More than any other story here, the elegant, masterful tale that follows is emblematic of everything this book stands for. Beautifully written, rigorously argued, it seamlessly combines science fiction and fantasy in a manner that makes clear how integral the one is to the other.
O mighty Caliph and Commander of the Faithful, I am humbled to be in the splendor of your presence; a man can hope for no greater blessing as long as he lives. The story I have to tell is truly a strange one, and were the entirety to be tattooed at the corner of one's eye, the marvel of its presentation wo
uld not exceed that of the events recounted, for it is a warning to those who would be warned and a lesson to those who would learn.
My name is Fuwaad ibn Abbas, and I was born here in Baghdad, City of Peace. My father was a grain merchant, but for much of my life I have worked as a purveyor of fine fabrics, trading in silk from Damascus and linen from Egypt and scarves from Morocco that are embroidered with gold.

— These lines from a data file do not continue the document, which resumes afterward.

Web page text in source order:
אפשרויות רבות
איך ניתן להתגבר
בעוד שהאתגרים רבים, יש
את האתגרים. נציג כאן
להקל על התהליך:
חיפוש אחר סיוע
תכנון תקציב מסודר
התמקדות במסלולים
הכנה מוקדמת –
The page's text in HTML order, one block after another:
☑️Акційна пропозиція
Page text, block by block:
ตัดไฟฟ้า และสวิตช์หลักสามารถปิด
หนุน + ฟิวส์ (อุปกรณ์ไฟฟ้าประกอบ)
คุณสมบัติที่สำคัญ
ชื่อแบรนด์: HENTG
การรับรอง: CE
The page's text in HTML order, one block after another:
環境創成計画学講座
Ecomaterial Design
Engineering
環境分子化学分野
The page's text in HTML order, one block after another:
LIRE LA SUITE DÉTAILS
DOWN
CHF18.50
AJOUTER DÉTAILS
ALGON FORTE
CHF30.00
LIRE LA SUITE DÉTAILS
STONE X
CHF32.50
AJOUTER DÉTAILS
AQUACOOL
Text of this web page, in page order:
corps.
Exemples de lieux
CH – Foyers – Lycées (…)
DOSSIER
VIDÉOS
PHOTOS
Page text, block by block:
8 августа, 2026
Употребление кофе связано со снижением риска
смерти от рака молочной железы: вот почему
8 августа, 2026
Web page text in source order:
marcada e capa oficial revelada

I was prosperous, but my heart was troubled, and neither the purchase of luxuries nor the giving of alms was able to soothe it. Now I stand before you without a single dirham in my purse, but I am at peace.
Allah is the beginning of all things, but with Your Majesty's permission, I begin my story with the day I took a walk through the district of metalsmiths. I needed to purchase a gift for a man I had to do business with, and had been told he might appreciate a tray made of silver. After browsing for half an hour, I noticed that one of the largest shops in the market had been taken over by a new merchant. It was a prized location that must have been expensive to acquire, so I entered to peruse its wares.
Never before had I seen such a marvelous assortment of goods. Near the entrance there was an astrolabe equipped with seven plates inlaid with silver, a water-clock that chimed on the hour, and a nightingale made of brass that sang when the wind blew. Farther inside there were even more ingenious mechanisms, and I stared at them the way a child watches a juggler, when an old man stepped out from a doorway in the back.